**Work to complete**
Could you output every record below exactly, leaving out the pictures?

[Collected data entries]
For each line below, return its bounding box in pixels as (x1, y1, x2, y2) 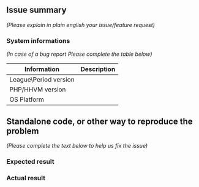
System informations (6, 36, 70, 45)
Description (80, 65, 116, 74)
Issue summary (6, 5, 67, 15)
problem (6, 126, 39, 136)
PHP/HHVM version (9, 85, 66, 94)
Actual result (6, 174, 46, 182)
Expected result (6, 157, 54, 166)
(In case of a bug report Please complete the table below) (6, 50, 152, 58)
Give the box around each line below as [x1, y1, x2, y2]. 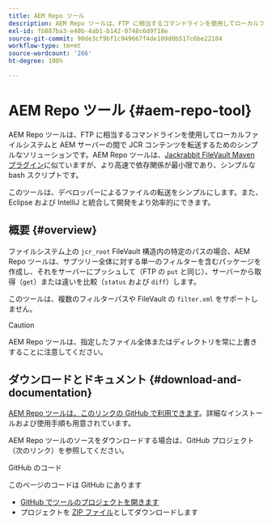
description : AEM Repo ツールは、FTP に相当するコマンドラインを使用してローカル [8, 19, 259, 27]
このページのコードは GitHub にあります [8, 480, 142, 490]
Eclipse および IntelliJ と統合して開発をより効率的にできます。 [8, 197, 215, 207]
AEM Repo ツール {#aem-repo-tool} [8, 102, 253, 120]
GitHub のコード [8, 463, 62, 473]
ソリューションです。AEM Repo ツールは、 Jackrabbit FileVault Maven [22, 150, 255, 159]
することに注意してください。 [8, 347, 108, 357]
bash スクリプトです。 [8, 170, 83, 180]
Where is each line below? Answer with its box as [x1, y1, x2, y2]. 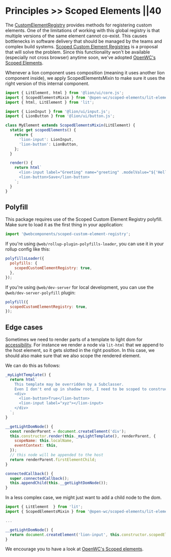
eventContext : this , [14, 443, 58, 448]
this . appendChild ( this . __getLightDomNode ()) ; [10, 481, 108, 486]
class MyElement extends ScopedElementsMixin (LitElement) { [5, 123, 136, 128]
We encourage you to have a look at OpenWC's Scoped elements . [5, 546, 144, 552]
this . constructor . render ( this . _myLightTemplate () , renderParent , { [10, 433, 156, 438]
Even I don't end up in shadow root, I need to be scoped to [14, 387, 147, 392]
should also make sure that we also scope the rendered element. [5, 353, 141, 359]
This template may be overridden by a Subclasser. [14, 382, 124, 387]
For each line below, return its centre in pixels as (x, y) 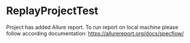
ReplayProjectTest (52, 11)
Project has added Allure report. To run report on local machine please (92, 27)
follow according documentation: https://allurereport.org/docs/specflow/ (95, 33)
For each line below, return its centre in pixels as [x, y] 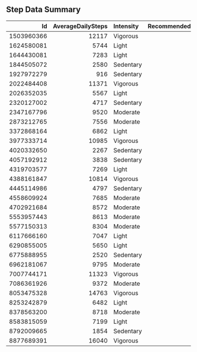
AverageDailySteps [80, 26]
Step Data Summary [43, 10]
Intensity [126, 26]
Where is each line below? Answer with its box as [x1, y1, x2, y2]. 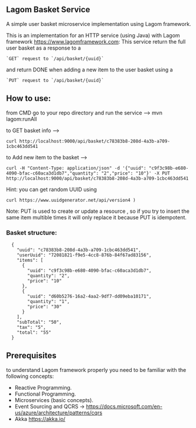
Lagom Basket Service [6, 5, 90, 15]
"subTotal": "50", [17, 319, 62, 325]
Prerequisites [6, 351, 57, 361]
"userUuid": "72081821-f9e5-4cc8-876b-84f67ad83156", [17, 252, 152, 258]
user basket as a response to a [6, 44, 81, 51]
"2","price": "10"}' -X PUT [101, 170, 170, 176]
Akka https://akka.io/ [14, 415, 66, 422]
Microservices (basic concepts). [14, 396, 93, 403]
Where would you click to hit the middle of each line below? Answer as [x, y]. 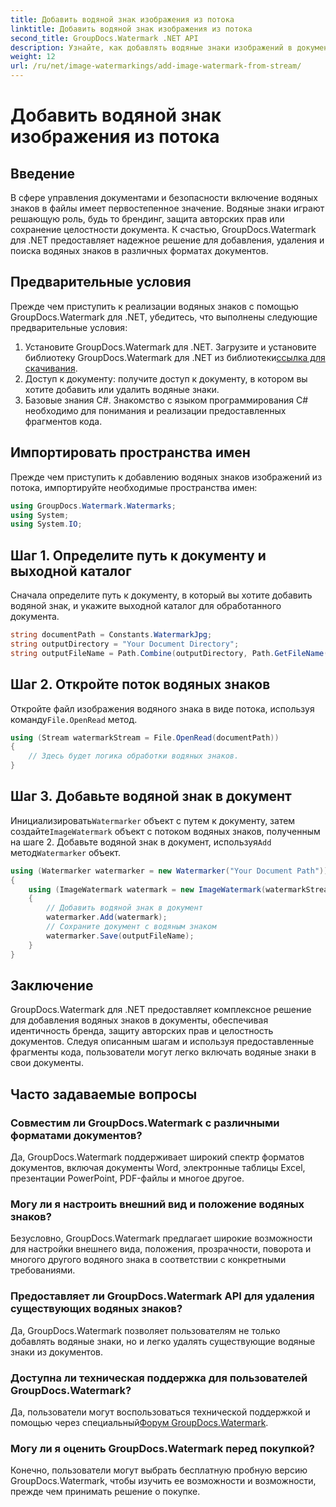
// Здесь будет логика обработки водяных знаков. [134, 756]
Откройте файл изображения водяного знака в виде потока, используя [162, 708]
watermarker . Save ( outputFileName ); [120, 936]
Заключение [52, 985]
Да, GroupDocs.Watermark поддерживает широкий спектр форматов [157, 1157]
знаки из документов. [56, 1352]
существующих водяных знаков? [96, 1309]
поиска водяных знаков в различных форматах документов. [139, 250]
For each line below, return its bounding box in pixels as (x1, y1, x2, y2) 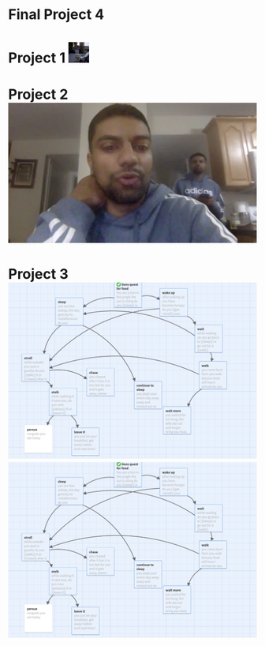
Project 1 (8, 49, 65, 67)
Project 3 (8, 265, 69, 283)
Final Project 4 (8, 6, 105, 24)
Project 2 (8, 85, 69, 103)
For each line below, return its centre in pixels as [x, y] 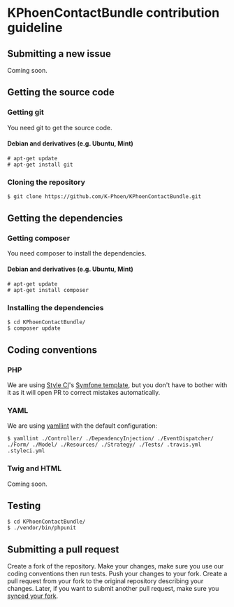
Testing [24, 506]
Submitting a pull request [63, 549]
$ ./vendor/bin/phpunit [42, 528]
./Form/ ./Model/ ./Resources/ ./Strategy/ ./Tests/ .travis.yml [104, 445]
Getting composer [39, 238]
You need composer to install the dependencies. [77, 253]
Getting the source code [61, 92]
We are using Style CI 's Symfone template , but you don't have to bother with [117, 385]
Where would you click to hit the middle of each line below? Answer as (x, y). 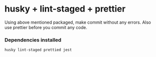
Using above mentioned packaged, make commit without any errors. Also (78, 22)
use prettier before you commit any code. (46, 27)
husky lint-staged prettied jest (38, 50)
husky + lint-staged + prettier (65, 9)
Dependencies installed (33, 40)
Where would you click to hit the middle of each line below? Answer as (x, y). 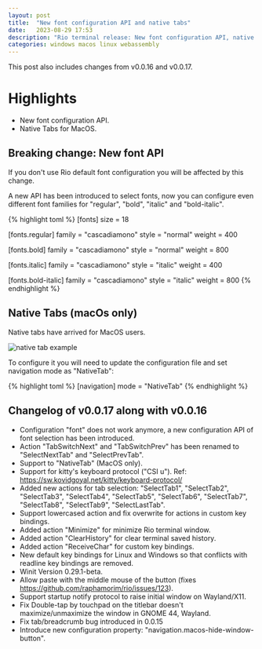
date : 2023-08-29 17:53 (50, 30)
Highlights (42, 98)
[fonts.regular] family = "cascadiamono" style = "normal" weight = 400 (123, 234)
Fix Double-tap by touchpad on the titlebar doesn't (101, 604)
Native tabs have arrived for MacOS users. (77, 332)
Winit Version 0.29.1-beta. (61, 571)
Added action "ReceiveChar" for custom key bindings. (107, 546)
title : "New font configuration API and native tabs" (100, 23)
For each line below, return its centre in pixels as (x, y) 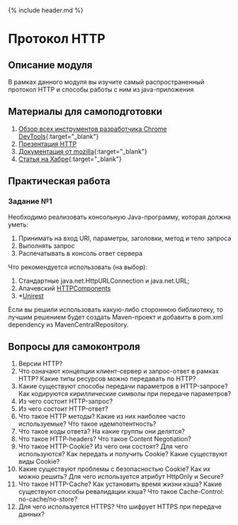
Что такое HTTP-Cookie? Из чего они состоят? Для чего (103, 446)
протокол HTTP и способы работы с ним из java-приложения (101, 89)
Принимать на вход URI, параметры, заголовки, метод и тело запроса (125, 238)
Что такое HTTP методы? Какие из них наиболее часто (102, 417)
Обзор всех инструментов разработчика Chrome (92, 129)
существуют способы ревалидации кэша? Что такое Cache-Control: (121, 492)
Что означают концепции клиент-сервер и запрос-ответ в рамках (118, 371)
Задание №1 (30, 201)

**Response for this exercise**
For each line below, return its bounding box in pixels as (x1, y1, x2, y2) 
System informations (6, 36, 70, 45)
Description (80, 65, 116, 74)
Issue summary (6, 5, 67, 15)
problem (6, 126, 39, 136)
PHP/HHVM version (9, 85, 66, 94)
Actual result (6, 174, 46, 182)
Expected result (6, 157, 54, 166)
(In case of a bug report Please complete the table below) (6, 50, 152, 58)
Give the box around each line below as [x1, y1, x2, y2]. 
description : AEM Repo ツールは、FTP に相当するコマンドラインを使用してローカル [8, 19, 259, 27]
このページのコードは GitHub にあります [8, 480, 142, 490]
Eclipse および IntelliJ と統合して開発をより効率的にできます。 [8, 197, 215, 207]
AEM Repo ツール {#aem-repo-tool} [8, 102, 253, 120]
GitHub のコード [8, 463, 62, 473]
ソリューションです。AEM Repo ツールは、 Jackrabbit FileVault Maven [22, 150, 255, 159]
することに注意してください。 [8, 347, 108, 357]
bash スクリプトです。 [8, 170, 83, 180]
Where is each line below? Answer with its box as [x1, y1, x2, y2]. 
eventContext : this , [14, 443, 58, 448]
this . appendChild ( this . __getLightDomNode ()) ; [10, 481, 108, 486]
class MyElement extends ScopedElementsMixin (LitElement) { [5, 123, 136, 128]
We encourage you to have a look at OpenWC's Scoped elements . [5, 546, 144, 552]
this . constructor . render ( this . _myLightTemplate () , renderParent , { [10, 433, 156, 438]
Even I don't end up in shadow root, I need to be scoped to [14, 387, 147, 392]
should also make sure that we also scope the rendered element. [5, 353, 141, 359]
This template may be overridden by a Subclasser. [14, 382, 124, 387]
For each line below, return its centre in pixels as (x, y) 
ReplayProjectTest (52, 11)
Project has added Allure report. To run report on local machine please (92, 27)
follow according documentation: https://allurereport.org/docs/specflow/ (95, 33)
For each line below, return its centre in pixels as [x, y] 
AverageDailySteps [80, 26]
Step Data Summary [43, 10]
Intensity [126, 26]
Where is each line below? Answer with its box as [x1, y1, x2, y2]. 
Lagom Basket Service [6, 5, 90, 15]
"subTotal": "50", [17, 319, 62, 325]
Prerequisites [6, 351, 57, 361]
"userUuid": "72081821-f9e5-4cc8-876b-84f67ad83156", [17, 252, 152, 258]
user basket as a response to a [6, 44, 81, 51]
"2","price": "10"}' -X PUT [101, 170, 170, 176]
Akka https://akka.io/ [14, 415, 66, 422]
Microservices (basic concepts). [14, 396, 93, 403]
Where would you click to hit the middle of each line below? Answer as [x, y]. 
// Здесь будет логика обработки водяных знаков. [134, 756]
Откройте файл изображения водяного знака в виде потока, используя [162, 708]
watermarker . Save ( outputFileName ); [120, 936]
Заключение [52, 985]
Да, GroupDocs.Watermark поддерживает широкий спектр форматов [157, 1157]
знаки из документов. [56, 1352]
существующих водяных знаков? [96, 1309]
поиска водяных знаков в различных форматах документов. [139, 250]
For each line below, return its bounding box in pixels as (x1, y1, x2, y2) 
Project 1 (8, 49, 65, 67)
Project 3 (8, 265, 69, 283)
Final Project 4 (8, 6, 105, 24)
Project 2 (8, 85, 69, 103)
For each line below, return its centre in pixels as [x, y] 
Testing [24, 506]
Submitting a pull request [63, 549]
$ ./vendor/bin/phpunit [42, 528]
./Form/ ./Model/ ./Resources/ ./Strategy/ ./Tests/ .travis.yml [104, 445]
Getting composer [39, 238]
You need composer to install the dependencies. [77, 253]
Getting the source code [61, 92]
We are using Style CI 's Symfone template , but you don't have to bother with [117, 385]
Where would you click to hit the middle of each line below? Answer as (x, y). 
Using above mentioned packaged, make commit without any errors. Also (78, 22)
use prettier before you commit any code. (46, 27)
husky lint-staged prettied jest (38, 50)
husky + lint-staged + prettier (65, 9)
Dependencies installed (33, 40)
Where would you click to hit the middle of each line below? Answer as (x, y). 
date : 2023-08-29 17:53 (50, 30)
Highlights (42, 98)
[fonts.regular] family = "cascadiamono" style = "normal" weight = 400 (123, 234)
Fix Double-tap by touchpad on the titlebar doesn't (101, 604)
Native tabs have arrived for MacOS users. (77, 332)
Winit Version 0.29.1-beta. (61, 571)
Added action "ReceiveChar" for custom key bindings. (107, 546)
title : "New font configuration API and native tabs" (100, 23)
For each line below, return its centre in pixels as (x, y) 
Что такое HTTP-Cookie? Из чего они состоят? Для чего (103, 446)
протокол HTTP и способы работы с ним из java-приложения (101, 89)
Принимать на вход URI, параметры, заголовки, метод и тело запроса (125, 238)
Что такое HTTP методы? Какие из них наиболее часто (102, 417)
Обзор всех инструментов разработчика Chrome (92, 129)
существуют способы ревалидации кэша? Что такое Cache-Control: (121, 492)
Что означают концепции клиент-сервер и запрос-ответ в рамках (118, 371)
Задание №1 (30, 201)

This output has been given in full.